The aims of the current study were to (1) examine the psychological impact of parenting a child with PKU, (2) examine influences on parental psychological wellbeing and (3) examine the relationship between parental wellbeing and treatment adherence. It was hypothesised that parents would have high levels of psychological distress, which would be predicted by their parenting stress (related to caring for a child with an illness), resilience, perceived social support and level of child dependency. It was also hypothesised that treatment adherence would be associated with parental psychological distress and other parent factors (resilience, perceived social support and child dependency).
Method
Participants
Primary caregivers of children with PKU attending three metabolic clinics in the North West UK (Manchester, Liverpool and Bradford) were invited to participate. Caregivers were eligible to participate if their child was between 0 and 16 years old and diagnosed with PKU at birth. Caregivers were excluded if they could not comprehend English or if there were any other significant health problems or caring responsibilities that could affect their psychological wellbeing.
Measures
Psychological Distress
The 12-item General Health Questionnaire-12 (GHQ-12; Goldberg and Williams 1988) was used to assess caregiver psychological distress. Higher scores suggest higher levels of distress (anxiety and depression), and scores over 12 indicate distress within the clinical range (Goldberg et al. 1997). The GHQ-12 has good psychometric properties (Goldberg and Williams 1988) and good internal consistency in the current study (α = 0.87).
Parenting Stress
The Pediatric Inventory for Parents (PIP; Streisand et al. 2001) was used to measure caregiver stress related to caring for a child with an illness. The PIP is a self-report measure with four subscales (communication, medical care, emotional distress and role function) and overall total difficulty and total frequency scores. The total scores were used in the present study, and both had good internal consistency (α = 0.94 and 0.95).
Resilience
Caregiver resilience was assessed using the Resilience Scale for Adults (RSA; Friborg et al. 2006), a self-report measure with six subscales (perception of self, planned future, social competency, structured style, family cohesion and social resources) and a total score. Higher scores indicate increased protective resilience. The RSA has good psychometric properties (Windle et al. 2011), and internal consistency in the present study was high (α = 0.88).
Social Support
Perceived social support was assessed using the Multidimensional Scale of Perceived Social Support (MSPSS; Zimet et al. 1988), a self-report measure with three subscales (family, friends and significant other) and a total score. The MSPSS has strong psychometric properties (Zimet et al. 1990) and good internal consistency in the current study (family α = 0.92, friends α = 0.93, significant other α = 0.97 and total scale α = 0.90).
Child Dependency
A seven-point Likert-style question was developed to assess how much the child depended on their caregiver to adhere to the recommended dietary treatment using two opposing statements (‘My child has managed their diet on their own’ and ‘My child has relied on me to help them stick to a protein-restricted diet’). Participants were required to select an option box closest to the end statement that best described their child best over the previous weeks.
Treatment Adherence
Two measures of treatment adherence were used: (1) the proportion of blood phe concentrations within target range in the preceding year and (2) the proportion of required blood samples submitted in the preceding year, with information taken from existing medical records. Blood samples had been routinely collected using Guthrie card blood spots or venous samples and analysed using tandem mass spectrometry or Thermo high-performance liquid chromatography.

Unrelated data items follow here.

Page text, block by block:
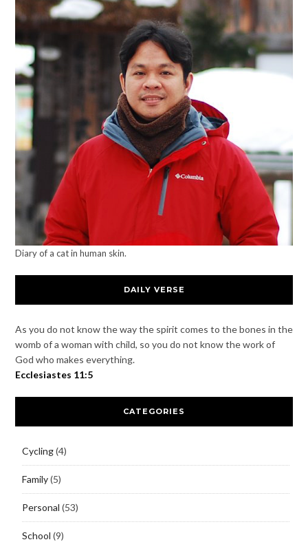
Diary of a cat in human skin.
DAILY VERSE
As you do not know the way the spirit comes to the bones in the
womb of a woman with child, so you do not know the work of
God who makes everything.
Ecclesiastes 11:5
CATEGORIES
Cycling(4)
Family(5)
Personal (53)
School (9)
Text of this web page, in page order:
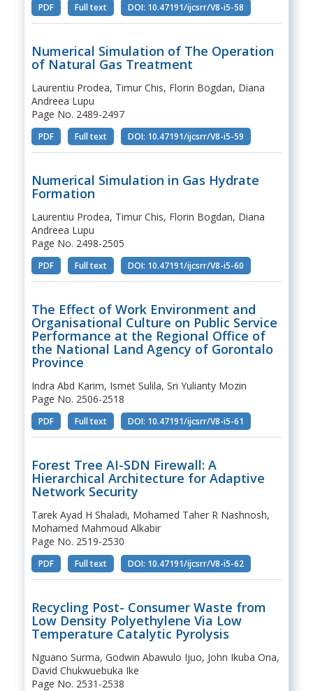
PDF Full text DOI: 10.47191/ijcsrr/V8-i5-58
Numerical Simulation of The Operation
of Natural Gas Treatment
Laurentiu Prodea, Timur Chis, Florin Bogdan, Diana
Andreea Lupu
Page No. 2489-2497
PDF Full text DOI: 10.47191/ijcsrr/V8-i5-59
Numerical Simulation in Gas Hydrate
Formation
Laurentiu Prodea, Timur Chis, Florin Bogdan, Diana
Andreea Lupu
Page No. 2498-2505
PDF Full text DOI: 10.47191/ijcsrr/V8-i5-60
The Effect of Work Environment and
Organisational Culture on Public Service
Performance at the Regional Office of
the National Land Agency of Gorontalo
Province
Indra Abd Karim, Ismet Sulila, Sri Yulianty Mozin
Page No. 2506-2518
PDF Full text DOI: 10.47191/ijcsrr/V8-i5-61
Forest Tree AI-SDN Firewall: A
Hierarchical Architecture for Adaptive
Network Security
Tarek Ayad H Shaladi, Mohamed Taher R Nashnosh,
Mohamed Mahmoud Alkabir
Page No. 2519-2530
PDF Full text DOI: 10.47191/ijcsrr/V8-i5-62
Recycling Post- Consumer Waste from
Low Density Polyethylene Via Low
Temperature Catalytic Pyrolysis
Nguano Surma, Godwin Abawulo Ijuo, John Ikuba Ona,
David Chukwuebuka Ike
Page No. 2531-2538

All three PKU clinics used the National Society for PKU recommendations (NSPKU 2014) for target blood phe concentrations and frequency of blood sampling, i.e. acceptable blood phe ranges of 120–360 μmol/L for 0–5-year-olds, 120–480 μmol/L for over 5-year-olds and 120–700 μmol/L for adults. However, one of the clinics accepted 100–400 μmol/L for 0–5-year-olds, 100–500 μmol/L for over 5-year-olds and up to 700 μmol/L for adolescents (from around 14 years old). Two clinics requested weekly blood samples for 0–5-year-olds, fortnightly samples for over 5-year-olds and monthly samples for adolescents and adults. The third clinic requested weekly samples for 0–2-year-olds, fortnightly samples for 2–5-year-olds and monthly samples for over 5-year-olds. In addition to these minimum requirements, patients were asked to provide additional blood samples on a case-by-case basis, for example, during periods of illness or when blood phe levels were high, and these were necessarily included in the data used for the present study as it was not feasible to disaggregate the data to remove these additional samples.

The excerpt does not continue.